Действие в трагедии несло в себе преимущественно эпический момент и поэтому было скорее событием, чем собственно действием. Античный мир еще не осмыслил для себя значение субъективности: и индивид предпочитал полагаться на такие более надежные субстанциональные определенности, как государство, семья или судьба. Поэтому и вина, наряду с действием, выступала как некое промежуточное звено, включенное между актами действия и страдания. Но постепенно и сама вина стала приобретать индивидуализированный и нравственный характер, разместив трагическое между двумя крайностями: если индивид не несет на себе никакой вины, он не представляет интереса для трагедии, потому что в этом случае трагической коллизии уже не достает напряженности. Когда же трагический герой становится носителем зла, а зло – предметом трагедии, то уже само зло не представляет какого-либо эстетического интереса, т. е. чуждо для трагедийной поэтики5.
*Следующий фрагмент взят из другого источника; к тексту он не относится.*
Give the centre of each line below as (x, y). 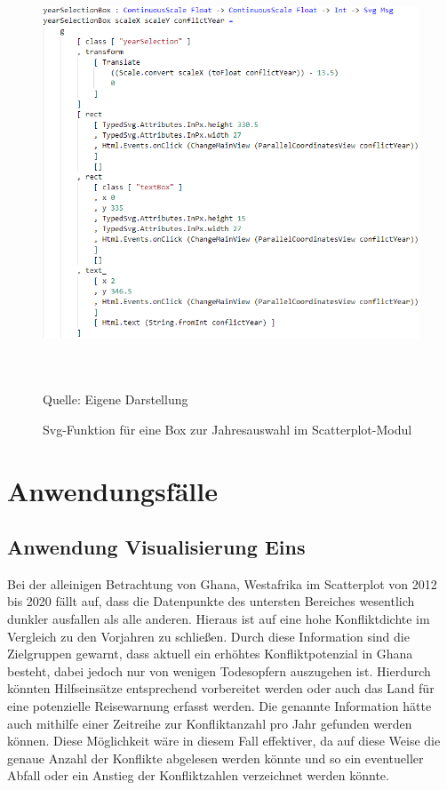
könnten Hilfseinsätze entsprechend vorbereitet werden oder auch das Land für (221, 688)
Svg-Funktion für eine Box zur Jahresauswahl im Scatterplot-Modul (227, 429)
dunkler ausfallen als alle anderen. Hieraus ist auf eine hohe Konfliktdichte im (219, 619)
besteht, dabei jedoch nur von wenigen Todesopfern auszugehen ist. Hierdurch (219, 670)
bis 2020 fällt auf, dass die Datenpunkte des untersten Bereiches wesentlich (211, 601)
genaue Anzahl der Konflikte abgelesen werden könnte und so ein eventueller (216, 758)
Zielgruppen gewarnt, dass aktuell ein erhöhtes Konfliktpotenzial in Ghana (210, 654)
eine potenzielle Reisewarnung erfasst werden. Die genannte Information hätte (220, 706)
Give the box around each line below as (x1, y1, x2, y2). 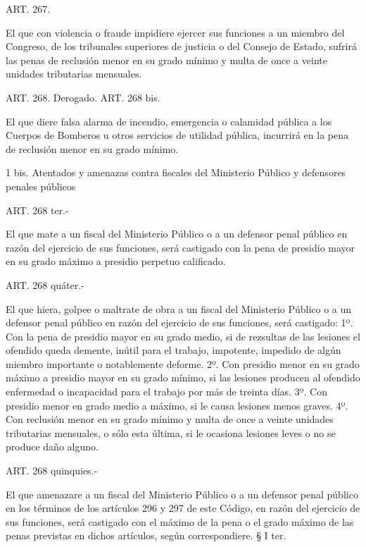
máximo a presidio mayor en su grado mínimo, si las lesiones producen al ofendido (6, 370, 360, 385)
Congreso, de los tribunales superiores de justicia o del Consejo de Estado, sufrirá (6, 39, 357, 54)
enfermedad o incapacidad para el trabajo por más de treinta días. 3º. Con (6, 384, 327, 399)
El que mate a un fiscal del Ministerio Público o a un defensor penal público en (6, 226, 348, 241)
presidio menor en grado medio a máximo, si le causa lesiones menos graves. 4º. (6, 398, 348, 412)
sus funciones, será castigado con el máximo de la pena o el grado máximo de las (6, 514, 354, 529)
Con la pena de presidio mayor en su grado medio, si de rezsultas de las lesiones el (6, 328, 360, 343)
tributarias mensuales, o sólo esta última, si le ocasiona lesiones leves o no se (6, 425, 336, 440)
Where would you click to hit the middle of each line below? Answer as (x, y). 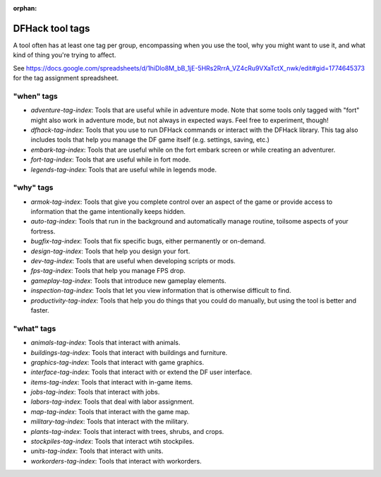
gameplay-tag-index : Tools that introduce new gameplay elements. (128, 280)
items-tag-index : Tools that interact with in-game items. (112, 382)
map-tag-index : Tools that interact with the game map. (110, 411)
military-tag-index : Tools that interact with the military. (110, 422)
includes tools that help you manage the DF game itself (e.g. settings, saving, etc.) (150, 140)
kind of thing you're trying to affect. (65, 55)
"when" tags (35, 96)
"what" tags (35, 328)
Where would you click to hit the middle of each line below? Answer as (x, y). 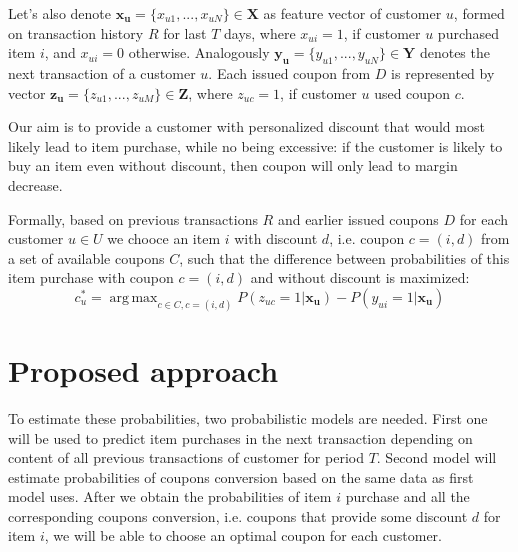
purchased (468, 32)
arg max (133, 297)
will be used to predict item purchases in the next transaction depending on (240, 437)
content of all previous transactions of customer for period (186, 457)
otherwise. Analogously (199, 52)
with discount (276, 238)
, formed (479, 13)
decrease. (35, 184)
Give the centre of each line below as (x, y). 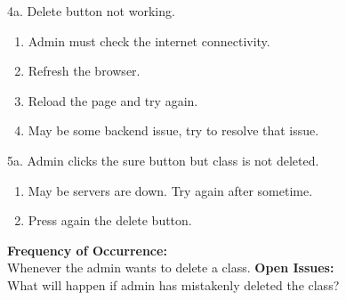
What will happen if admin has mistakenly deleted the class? (173, 284)
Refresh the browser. (84, 71)
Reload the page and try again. (113, 100)
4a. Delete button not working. (91, 11)
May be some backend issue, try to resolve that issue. (173, 130)
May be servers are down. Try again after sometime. (170, 190)
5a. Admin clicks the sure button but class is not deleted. (163, 160)
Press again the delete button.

Но человек – прежде всего «животное политическое», и в предложенной Аристотелем функциональной интерпретации трагедии два аффекта, порождающие катарсис, – страх и сострадание – становятся или кажутся по-настоящему политическими переживаниями. Оба эти чувства, погружая человека в мрачную пучину меланхолического переживания и доводя его до предела, тем самым высвобождают его дотоле скрытые положительные качества. Аристотель определял трагедию именно как «очищение (катарсис) через страх и сострадание»: очищение души, которое происходит вслед за сильными переживаниями, полученными от трагедии, наполняет ее спокойствием, «подсвеченным лучами истины».
И целью Элевсинских мистерий было сообщить эту истину посвященному через личное переживание, через понятные изображения и их яркое отображение. У Эсхила и Софокла уже по ту сторону страха и сострадания проступали мир и свет, у Еврипида, представителя уже чисто интеллектуальной и рационалистической цивилизации, страх и сострадание кажутся лишенными трансцендентального воздействия и духовного умиротворения, а человек представляется здесь жертвой случая или божественного каприза: «После трагедий Эсхила и Софокла человек чувствовал себя обновленным, духовно возвышенным. Мелодрама Еврипида оставляла его взволнованным и переполненным чувствами». (В этой связи Фабр д′Оливе говорил о принципиальном вырождении трагедии, о выявившемся пренебрежении правилами и традициями: «если бы выполнялись законы, те, что были в первую очередь направлены против авторов, которые в рассмотрении трагических сюжетов лишали их оккультного смысла, Еврипиду не было бы позволено вывести напоказ стольких героев, опустившихся в противостоянии многочисленным несчастьям… представлять эти нескончаемые сцены стыда, скандала и преступлений». Театр становился школой страстей, распахнув двери для «презрения и осмеяния сомнений, ужасающих святотатств, полной потери памяти о божественном, и вся эта толпа не преминула внедриться в каждое святилище». Упрочив положение своих основ, сама трагедия начала быстро деградировать.)6
Свое обязательное идейное и нормативное ограничение античная трагедия прежде всего нашла в конфликте двух противоположных этических начал. И результатом коллизии всегда становилось крушение именно субъективного начала, этически отождествленного с несчастьем; объективное начало, действовавшее вопреки человеческой воле, принимало форму предначертания и судьбы: действительное поведение героя воспринималось здесь только в связи с этим объективным началом.
Благие намерения не исключали виновности. Коллективная, родовая ответственность распределяла вину на всех членов кровно-родственного союза и передавала ее по наследству. В этом процессе вина сливалась с судьбой и роком.